Data provided —

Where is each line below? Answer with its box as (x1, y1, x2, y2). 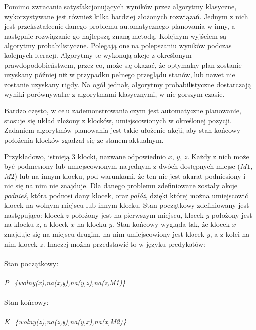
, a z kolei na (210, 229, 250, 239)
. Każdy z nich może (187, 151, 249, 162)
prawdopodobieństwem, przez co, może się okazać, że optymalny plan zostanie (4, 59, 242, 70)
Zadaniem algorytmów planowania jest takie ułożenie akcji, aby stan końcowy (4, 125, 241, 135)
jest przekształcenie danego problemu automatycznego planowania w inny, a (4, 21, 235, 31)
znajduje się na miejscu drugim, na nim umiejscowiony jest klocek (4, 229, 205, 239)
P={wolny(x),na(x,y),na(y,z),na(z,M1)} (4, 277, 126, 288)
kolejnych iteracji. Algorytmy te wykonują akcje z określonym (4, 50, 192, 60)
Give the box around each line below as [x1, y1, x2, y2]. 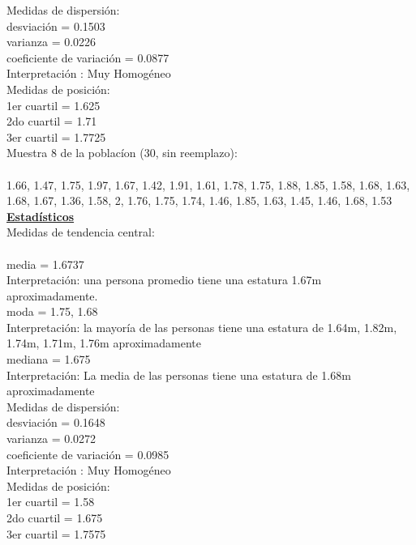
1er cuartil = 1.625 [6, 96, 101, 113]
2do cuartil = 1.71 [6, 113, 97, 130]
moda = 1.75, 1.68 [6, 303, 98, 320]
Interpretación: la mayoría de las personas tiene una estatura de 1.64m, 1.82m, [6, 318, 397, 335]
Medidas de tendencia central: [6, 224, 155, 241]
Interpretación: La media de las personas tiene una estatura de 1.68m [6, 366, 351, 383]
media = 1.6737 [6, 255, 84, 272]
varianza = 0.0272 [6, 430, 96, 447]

==

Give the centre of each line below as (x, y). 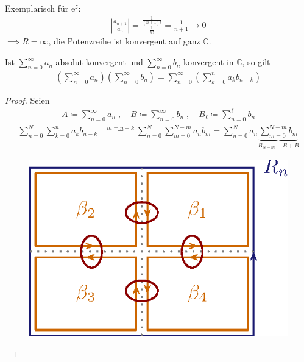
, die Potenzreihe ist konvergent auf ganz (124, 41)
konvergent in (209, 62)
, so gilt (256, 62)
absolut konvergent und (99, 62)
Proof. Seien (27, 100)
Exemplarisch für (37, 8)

Assignment —
How would the lines above read from the one with "Give the box" to the one with "Medidas de tendencia", inclusive, with no pictures? Write them out exactly.

Task response —
Give the box around each line below as [x1, y1, x2, y2]. 
1er cuartil = 1.625 [6, 96, 101, 113]
2do cuartil = 1.71 [6, 113, 97, 130]
moda = 1.75, 1.68 [6, 303, 98, 320]
Interpretación: la mayoría de las personas tiene una estatura de 1.64m, 1.82m, [6, 318, 397, 335]
Medidas de tendencia central: [6, 224, 155, 241]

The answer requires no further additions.